Behind the Stock: Why Zee’s filmy umeedein get no takers on D-Street

Zee Entertainment Enterprises is facing a backlash from investors, and this time, it has nothing to do with the company’s corporate governance issues or promoter’s excessive share pledges for investment in failed infrastructure projects.

It’s about movies and a little known startup.

Zee Entertainment’s success during the time of its erstwhile founder-chairman Subhash Chandra was centred around the company’s television business – a generator of steady stream of subscription and advertisement revenues.

During the quarter gone by, both the subscription and advertisement sales showed sharper-than-expected revenues as the re-opening of the economy helped business prospects.

Yet, for some time now, the company has stated that its future lies in a different path.

Zee’s biggest bet towards becoming a company of the 21st century is its over-the-top platform ZEE5, which has continued to bleed cash as it struggles to cope with user conversion at a rate that peers at Netflix, Hotstar and Amazon’s Prime Video have done so far.

Zee believes the lack of conversion is a function of low original content on its OTT platform.
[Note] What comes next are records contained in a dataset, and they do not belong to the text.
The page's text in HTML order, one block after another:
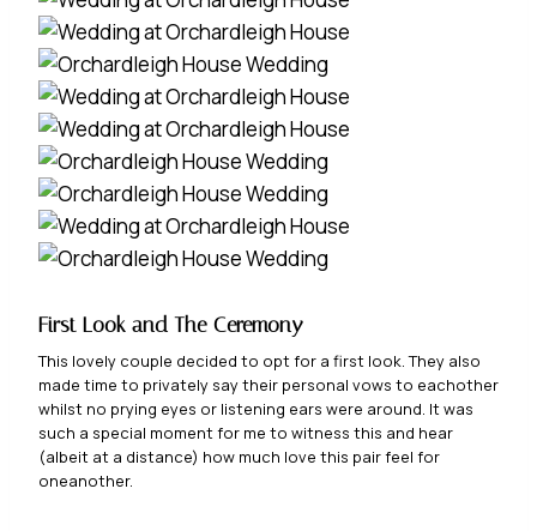
First Look and The Ceremony
This lovely couple decided to opt for a first look. They also
made time to privately say their personal vows to eachother
whilst no prying eyes or listening ears were around. It was
such a special moment for me to witness this and hear
(albeit at a distance) how much love this pair feel for
oneanother.
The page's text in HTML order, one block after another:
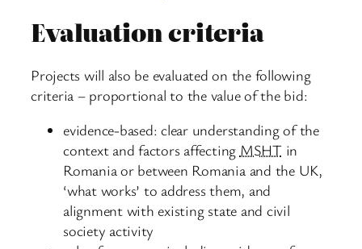
Evaluation criteria
Projects will also be evaluated on the following
criteria – proportional to the value of the bid:
evidence-based: clear understanding of the
context and factors affecting MSHTin
Romania or between Romania and the UK,
‘what works’ to address them, and
alignment with existing state and civil
society activity
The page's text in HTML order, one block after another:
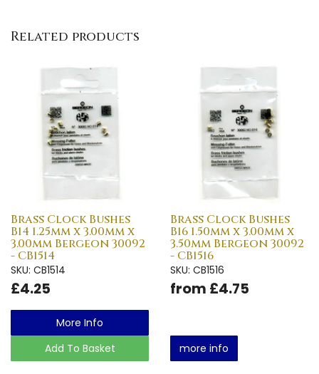
Related products
Brass Clock Bushes
B14 1.25mm x 3.00mm x
3.00mm Bergeon 30092
- CB1514
SKU: CB1514
£4.25
More Info
Add To Basket
Brass Clock Bushes
B16 1.50mm x 3.00mm x
3.50mm Bergeon 30092
- CB1516
SKU: CB1516
from £4.75
more info
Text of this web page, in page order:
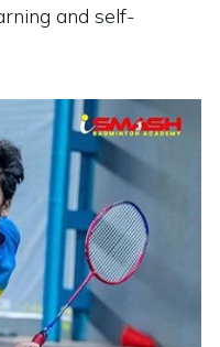
and self-

The company also recently launched ‘Zee Plex’, an online pay-per-view platform during the lockdown months, to capitalise on the trend of simultaneous movie releases on OTT and theatres.
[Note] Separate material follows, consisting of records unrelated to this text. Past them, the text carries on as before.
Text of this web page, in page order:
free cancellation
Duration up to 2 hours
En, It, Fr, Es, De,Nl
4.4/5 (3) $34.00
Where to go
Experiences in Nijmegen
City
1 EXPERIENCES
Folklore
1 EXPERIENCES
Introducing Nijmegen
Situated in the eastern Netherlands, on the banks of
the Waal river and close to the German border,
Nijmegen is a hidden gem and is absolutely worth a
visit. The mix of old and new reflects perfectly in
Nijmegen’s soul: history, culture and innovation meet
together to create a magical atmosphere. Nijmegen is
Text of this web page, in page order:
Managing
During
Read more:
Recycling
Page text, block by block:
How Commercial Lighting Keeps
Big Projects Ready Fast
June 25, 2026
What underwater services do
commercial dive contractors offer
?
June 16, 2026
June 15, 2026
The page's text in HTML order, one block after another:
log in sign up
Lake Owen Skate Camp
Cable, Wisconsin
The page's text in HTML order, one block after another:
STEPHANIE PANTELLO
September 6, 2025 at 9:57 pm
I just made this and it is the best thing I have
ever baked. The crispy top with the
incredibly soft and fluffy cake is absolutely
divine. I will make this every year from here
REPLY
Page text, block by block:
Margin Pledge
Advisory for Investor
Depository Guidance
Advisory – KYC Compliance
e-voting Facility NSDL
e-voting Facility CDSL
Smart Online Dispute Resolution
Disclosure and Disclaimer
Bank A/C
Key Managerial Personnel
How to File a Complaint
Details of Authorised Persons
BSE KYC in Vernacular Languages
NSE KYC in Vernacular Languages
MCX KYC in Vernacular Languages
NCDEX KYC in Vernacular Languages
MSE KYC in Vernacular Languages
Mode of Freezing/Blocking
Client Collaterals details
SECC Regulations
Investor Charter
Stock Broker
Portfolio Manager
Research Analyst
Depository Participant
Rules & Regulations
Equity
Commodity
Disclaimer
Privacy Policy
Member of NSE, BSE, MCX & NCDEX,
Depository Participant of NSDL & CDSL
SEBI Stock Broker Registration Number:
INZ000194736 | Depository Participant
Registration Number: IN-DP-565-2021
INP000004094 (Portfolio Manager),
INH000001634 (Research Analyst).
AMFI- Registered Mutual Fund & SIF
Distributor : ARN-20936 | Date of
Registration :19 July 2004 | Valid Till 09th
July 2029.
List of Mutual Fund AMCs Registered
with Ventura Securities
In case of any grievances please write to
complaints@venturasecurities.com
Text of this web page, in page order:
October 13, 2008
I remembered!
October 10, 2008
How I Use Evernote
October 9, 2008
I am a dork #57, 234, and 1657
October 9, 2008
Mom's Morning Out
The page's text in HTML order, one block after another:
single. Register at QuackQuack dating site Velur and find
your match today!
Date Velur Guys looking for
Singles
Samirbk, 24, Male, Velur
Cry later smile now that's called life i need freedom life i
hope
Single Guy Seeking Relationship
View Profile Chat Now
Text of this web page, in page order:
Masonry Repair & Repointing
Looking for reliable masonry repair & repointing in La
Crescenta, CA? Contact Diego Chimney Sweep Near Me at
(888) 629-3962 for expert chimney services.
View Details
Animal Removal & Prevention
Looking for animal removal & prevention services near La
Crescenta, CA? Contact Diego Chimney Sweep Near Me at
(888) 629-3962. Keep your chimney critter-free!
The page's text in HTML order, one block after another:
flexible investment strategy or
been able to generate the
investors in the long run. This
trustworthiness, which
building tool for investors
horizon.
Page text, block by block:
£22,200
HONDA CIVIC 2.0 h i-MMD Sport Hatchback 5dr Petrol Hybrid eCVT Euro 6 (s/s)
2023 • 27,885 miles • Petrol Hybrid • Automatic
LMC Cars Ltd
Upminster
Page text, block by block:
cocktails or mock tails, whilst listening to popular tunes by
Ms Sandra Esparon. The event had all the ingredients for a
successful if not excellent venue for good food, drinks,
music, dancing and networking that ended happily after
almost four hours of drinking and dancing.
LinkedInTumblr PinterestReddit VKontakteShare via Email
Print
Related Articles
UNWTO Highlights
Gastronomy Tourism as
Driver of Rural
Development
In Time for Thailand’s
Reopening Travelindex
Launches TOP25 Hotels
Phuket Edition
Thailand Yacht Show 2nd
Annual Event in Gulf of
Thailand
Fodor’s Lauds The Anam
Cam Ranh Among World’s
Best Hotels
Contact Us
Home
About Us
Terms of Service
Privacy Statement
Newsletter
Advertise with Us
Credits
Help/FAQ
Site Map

“We have to course-correct as we go along. Our original content and movies are the USP and the key drivers for the subscription income for the platform,” Chief Executive Officer Punit Goenka had said in a November conference call.

The company has set itself ambitious targets. It plans to rapidly increase its investment in film production next year and release 35-40 movies instead of 8-10 currently. The company’s investment in content will hit a decade high in 2021-22, analysts’ projections showed.
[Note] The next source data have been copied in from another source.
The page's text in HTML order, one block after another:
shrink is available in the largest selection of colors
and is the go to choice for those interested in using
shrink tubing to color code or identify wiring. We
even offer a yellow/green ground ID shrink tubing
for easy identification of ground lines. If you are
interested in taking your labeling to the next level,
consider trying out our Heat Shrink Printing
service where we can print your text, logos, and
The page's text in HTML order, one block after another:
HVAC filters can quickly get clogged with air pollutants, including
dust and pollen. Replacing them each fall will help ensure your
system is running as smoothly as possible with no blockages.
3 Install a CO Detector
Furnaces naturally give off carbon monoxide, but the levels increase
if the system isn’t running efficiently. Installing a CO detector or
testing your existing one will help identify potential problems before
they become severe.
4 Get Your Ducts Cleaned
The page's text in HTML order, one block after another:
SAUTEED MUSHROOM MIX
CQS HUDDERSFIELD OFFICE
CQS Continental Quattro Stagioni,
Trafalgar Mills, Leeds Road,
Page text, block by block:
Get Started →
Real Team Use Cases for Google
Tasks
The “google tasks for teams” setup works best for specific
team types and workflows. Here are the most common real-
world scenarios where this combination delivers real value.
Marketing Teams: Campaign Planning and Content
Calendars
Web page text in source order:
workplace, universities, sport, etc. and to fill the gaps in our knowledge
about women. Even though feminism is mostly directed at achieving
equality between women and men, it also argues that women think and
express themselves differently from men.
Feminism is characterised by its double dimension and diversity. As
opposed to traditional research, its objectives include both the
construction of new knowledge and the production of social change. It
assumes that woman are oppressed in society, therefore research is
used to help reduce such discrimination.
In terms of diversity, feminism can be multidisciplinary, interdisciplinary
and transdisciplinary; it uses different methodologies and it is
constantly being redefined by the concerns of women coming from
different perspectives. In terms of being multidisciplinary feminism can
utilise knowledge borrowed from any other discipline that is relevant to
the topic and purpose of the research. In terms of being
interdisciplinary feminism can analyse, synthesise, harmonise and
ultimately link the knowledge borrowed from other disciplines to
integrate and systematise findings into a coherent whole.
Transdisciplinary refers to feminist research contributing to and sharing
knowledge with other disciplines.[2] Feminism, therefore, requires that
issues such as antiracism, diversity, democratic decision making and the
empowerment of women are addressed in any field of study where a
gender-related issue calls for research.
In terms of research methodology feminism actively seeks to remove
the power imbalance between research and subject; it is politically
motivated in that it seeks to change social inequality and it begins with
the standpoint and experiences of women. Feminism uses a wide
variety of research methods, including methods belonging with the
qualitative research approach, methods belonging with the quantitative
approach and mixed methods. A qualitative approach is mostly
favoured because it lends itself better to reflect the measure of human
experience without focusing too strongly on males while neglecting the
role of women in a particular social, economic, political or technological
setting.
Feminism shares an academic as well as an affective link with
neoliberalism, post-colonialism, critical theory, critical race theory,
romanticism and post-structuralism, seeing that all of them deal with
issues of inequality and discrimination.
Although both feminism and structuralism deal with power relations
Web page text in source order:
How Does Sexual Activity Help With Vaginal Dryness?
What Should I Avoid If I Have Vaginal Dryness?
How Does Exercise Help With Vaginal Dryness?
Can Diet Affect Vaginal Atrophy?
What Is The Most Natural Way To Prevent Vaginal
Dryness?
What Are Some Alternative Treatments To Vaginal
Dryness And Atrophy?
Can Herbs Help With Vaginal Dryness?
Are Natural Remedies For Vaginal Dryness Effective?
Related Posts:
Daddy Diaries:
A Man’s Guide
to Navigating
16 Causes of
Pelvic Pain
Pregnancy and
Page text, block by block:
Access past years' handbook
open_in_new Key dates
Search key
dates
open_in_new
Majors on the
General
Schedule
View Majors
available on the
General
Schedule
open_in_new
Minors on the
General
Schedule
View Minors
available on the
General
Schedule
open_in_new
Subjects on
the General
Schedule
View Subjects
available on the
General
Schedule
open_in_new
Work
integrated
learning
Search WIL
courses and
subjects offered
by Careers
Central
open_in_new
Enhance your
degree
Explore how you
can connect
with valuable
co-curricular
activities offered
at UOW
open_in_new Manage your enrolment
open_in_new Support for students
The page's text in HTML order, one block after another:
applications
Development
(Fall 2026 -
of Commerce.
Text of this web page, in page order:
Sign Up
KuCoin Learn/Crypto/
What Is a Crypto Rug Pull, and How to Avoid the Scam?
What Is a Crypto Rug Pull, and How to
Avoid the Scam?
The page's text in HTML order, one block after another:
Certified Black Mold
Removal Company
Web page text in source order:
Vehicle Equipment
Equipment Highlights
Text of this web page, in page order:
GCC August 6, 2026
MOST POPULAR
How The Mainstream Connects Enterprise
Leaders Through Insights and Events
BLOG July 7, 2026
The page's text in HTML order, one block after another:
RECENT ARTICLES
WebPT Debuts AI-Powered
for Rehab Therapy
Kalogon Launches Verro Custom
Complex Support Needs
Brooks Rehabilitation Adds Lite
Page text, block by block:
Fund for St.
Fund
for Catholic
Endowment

The strategy, though, is unable to make fans out of investors and analysts. The stock fell 14 per cent after its Q3 numbers and the management call and nearly 4 per cent during the week gone by. Why?

The movie production business is volatile and at the same time, it generates low margin, much lower than what the television business does. It is like taking risks attached to investing in a Bitcoin, but expecting returns of only a fixed deposit.

Zee Entertainment’s capital investment in the movie business is being seen as misallocation of capital. Investors believe that the company could be better off in further growing its subscription business instead of going for the glamour of the movie production operations.

Adding to this problem is the company’s large investment in the online on-demand video startup Sugar Box. Investors are not convinced that it will generate any meaningful returns for the company.

“Yes, movie production does provide content to its network but it is volatile. We are not fans of investment in Sugar Box,” said Avneesh Roy of Edelweiss Securities.

The investments in both the movie business and Sugar Box will crimp the company’s margins as well as return profile. After the tumultuous past two years, investors of the company yearn for predictability in earnings and returns.

Zee Entertainment wants to go all guns blazing into the Wild West that is India’s OTT market. Investors wish it rather not.